If you would like direct access to the underlying functions, the first few polynomials are provided as explicit functions and can be imported:

[8]:

from prysm.zernike import defocus

each of these takes arguments of (rho, phi). They have names which end with _x, or _00 and _45 for the terms which have that naming convention.
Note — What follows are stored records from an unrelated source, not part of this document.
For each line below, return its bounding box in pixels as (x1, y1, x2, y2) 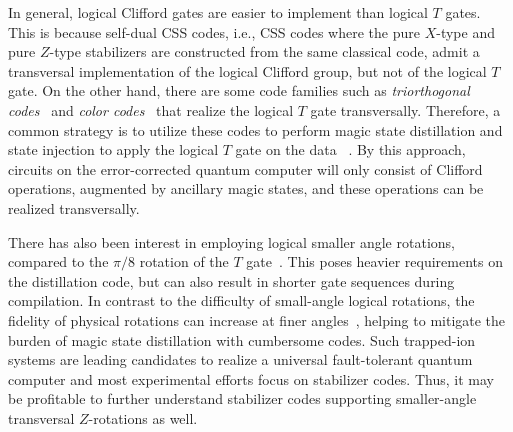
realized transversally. (8, 197, 140, 218)
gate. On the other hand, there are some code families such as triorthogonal (8, 80, 470, 101)
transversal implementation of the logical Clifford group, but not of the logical (8, 60, 487, 81)
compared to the (8, 251, 109, 272)
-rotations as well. (88, 407, 198, 428)
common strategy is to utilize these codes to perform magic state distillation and (8, 119, 503, 140)
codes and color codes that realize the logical (8, 99, 294, 120)
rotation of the (139, 251, 229, 272)
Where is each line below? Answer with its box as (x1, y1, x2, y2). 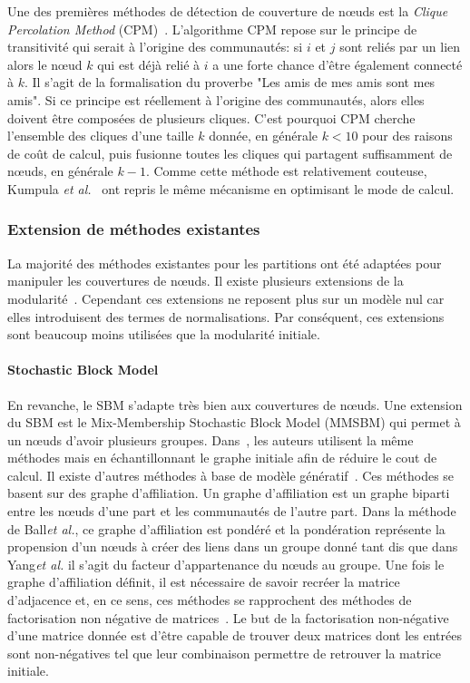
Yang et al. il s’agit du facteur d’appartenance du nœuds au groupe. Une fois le (7, 554, 445, 573)
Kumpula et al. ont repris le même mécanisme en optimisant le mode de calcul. (7, 179, 455, 198)
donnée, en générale (209, 126, 318, 145)
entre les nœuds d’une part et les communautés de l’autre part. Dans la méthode (7, 502, 456, 521)
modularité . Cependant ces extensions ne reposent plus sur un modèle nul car (7, 288, 445, 307)
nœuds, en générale (7, 161, 113, 181)
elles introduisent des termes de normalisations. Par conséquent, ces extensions (7, 307, 445, 326)
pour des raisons (362, 126, 453, 145)
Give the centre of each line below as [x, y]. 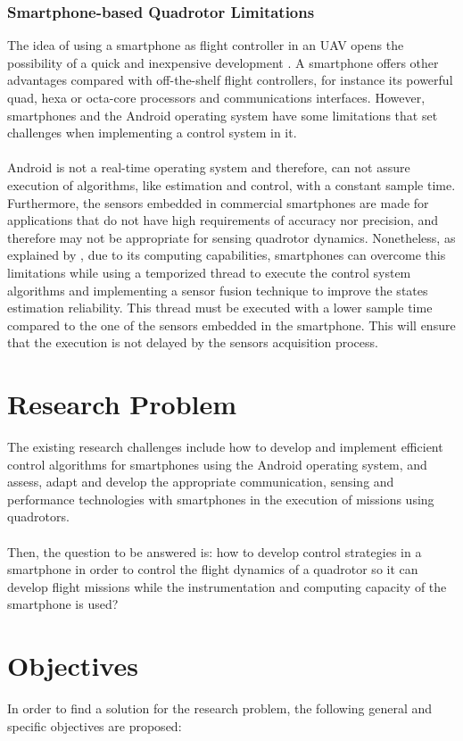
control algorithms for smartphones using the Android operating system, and [217, 464]
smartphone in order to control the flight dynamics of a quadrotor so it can [213, 569]
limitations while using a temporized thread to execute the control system [209, 272]
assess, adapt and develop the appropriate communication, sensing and [201, 482]
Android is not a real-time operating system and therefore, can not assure [209, 167]
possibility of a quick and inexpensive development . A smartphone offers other [223, 62]
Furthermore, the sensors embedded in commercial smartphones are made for [218, 202]
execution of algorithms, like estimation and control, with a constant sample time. [231, 184]
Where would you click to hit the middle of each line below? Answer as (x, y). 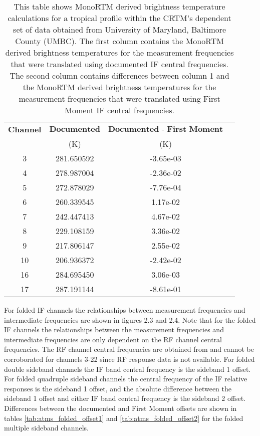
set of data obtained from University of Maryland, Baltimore (120, 29)
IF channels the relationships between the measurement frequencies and (114, 330)
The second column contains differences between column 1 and (119, 75)
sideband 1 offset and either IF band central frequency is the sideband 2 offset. (125, 398)
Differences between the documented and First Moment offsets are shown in (120, 408)
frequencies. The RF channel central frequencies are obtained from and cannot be (129, 349)
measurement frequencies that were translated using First (119, 98)
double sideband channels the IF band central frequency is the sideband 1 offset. (127, 369)
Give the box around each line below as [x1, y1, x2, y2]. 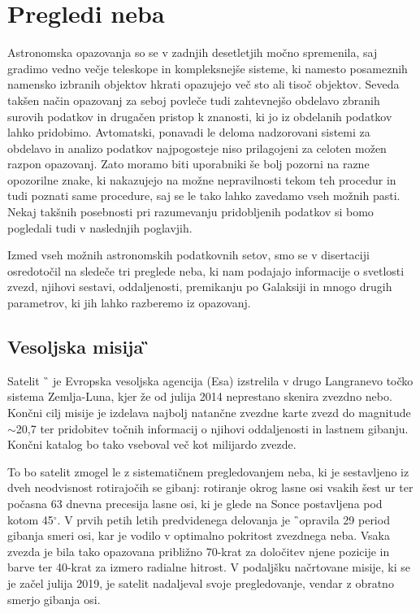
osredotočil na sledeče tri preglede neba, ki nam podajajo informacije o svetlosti [7, 262, 405, 279]
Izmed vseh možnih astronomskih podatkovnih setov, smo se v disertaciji [7, 246, 370, 263]
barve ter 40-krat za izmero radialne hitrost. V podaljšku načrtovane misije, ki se [7, 559, 411, 576]
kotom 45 [7, 511, 54, 528]
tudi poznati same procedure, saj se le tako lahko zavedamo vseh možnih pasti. [7, 187, 401, 204]
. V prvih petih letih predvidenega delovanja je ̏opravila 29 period [57, 511, 390, 528]
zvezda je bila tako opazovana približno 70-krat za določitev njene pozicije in [7, 542, 390, 559]
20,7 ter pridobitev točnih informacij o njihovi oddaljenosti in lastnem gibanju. [15, 420, 409, 437]
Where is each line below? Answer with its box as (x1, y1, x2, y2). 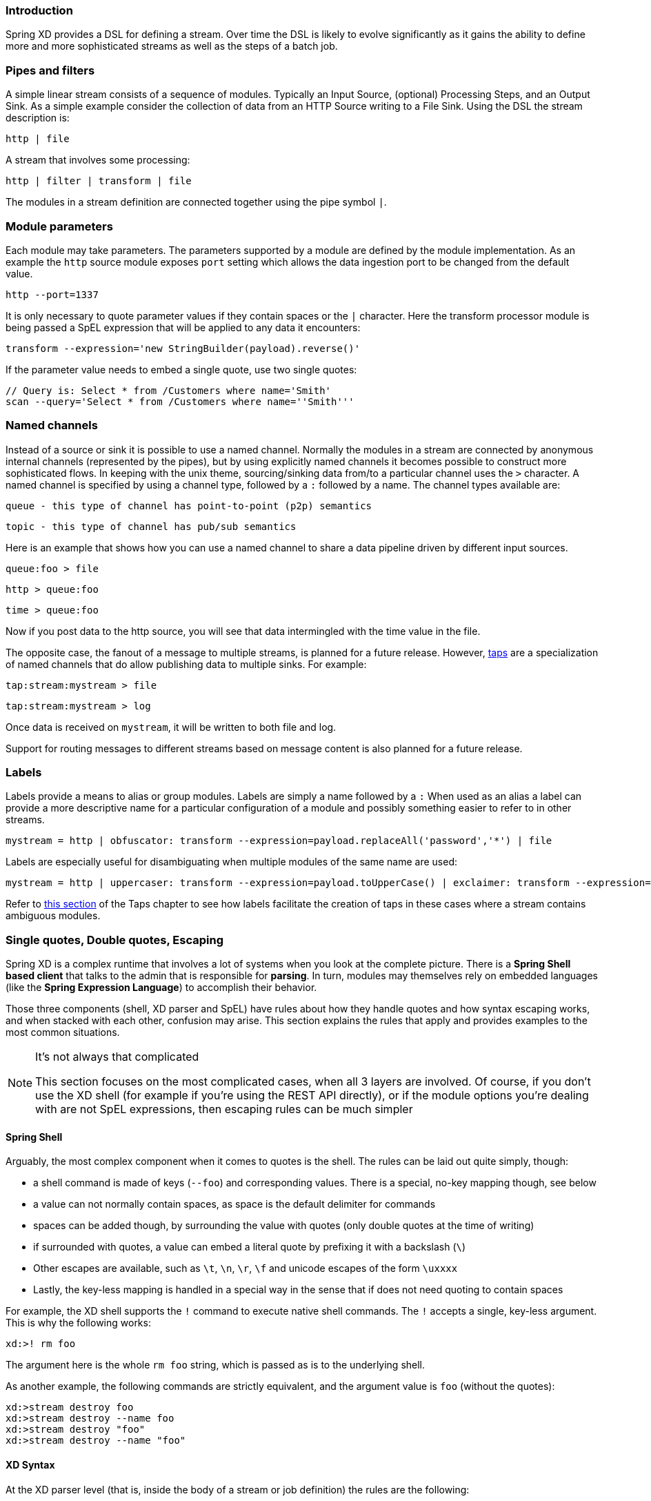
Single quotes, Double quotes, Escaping (6, 932, 223, 947)
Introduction (6, 3, 73, 17)
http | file (6, 133, 70, 145)
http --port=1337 (6, 288, 99, 300)
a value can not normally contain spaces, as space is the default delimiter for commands (33, 1198, 436, 1210)
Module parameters (6, 219, 113, 233)
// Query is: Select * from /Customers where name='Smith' (6, 384, 332, 396)
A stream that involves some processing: (6, 154, 190, 166)
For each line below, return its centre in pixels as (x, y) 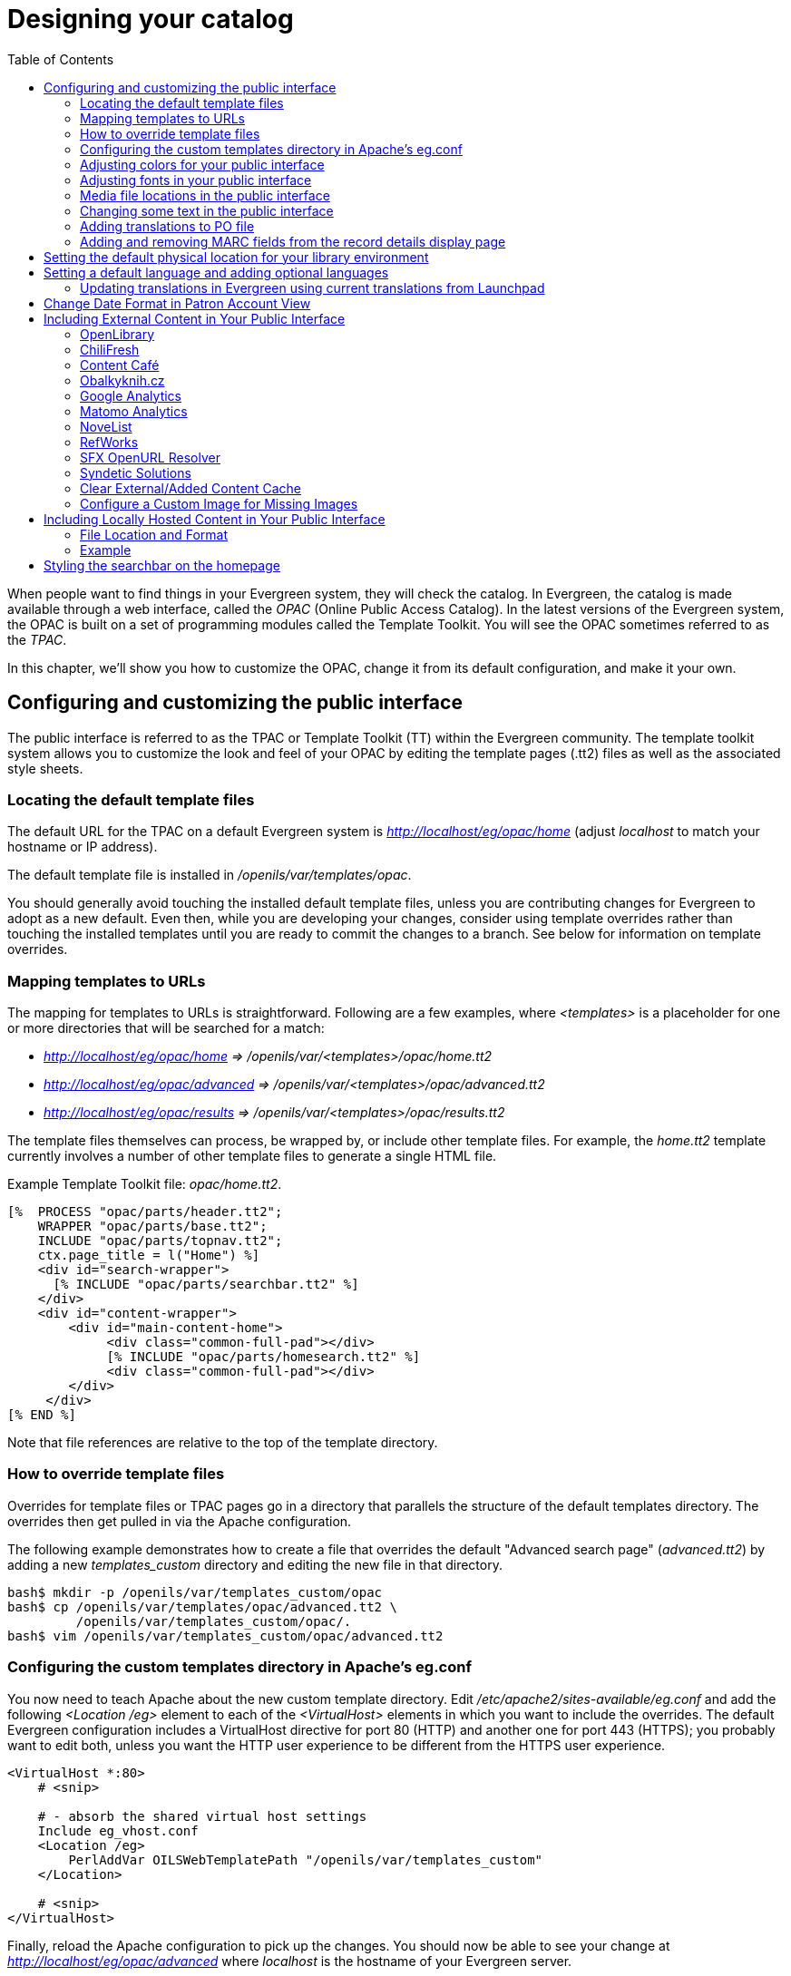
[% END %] (42, 1415)
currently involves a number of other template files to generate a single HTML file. (252, 1156)
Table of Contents (61, 59)
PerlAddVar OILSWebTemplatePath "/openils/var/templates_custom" (306, 1859)
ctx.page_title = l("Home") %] (149, 1256)
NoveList (106, 426)
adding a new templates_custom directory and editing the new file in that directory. (255, 1564)
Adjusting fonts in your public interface (196, 180)

Zernike functions are cached by prysm’s internal routines,

[9]:

from prysm.zernike import zcachemn
# 8 is the index into prysm.zernike.zernikes, which loosely follows the Fringe ordering
zcachemn(7, 7, norm=True, samples=128)
zcachemn.clear()  # you should never have to do this unless you want to release memory

This cache instance is used internally by prysm, if you modify the returned arrays in-place, you probably won’t like the result. You can create your own independent instance,

[10]:

from prysm.zernike import ZCacheMN
my_zcache = ZCacheMN()

See Pupils for information about general pupil functions.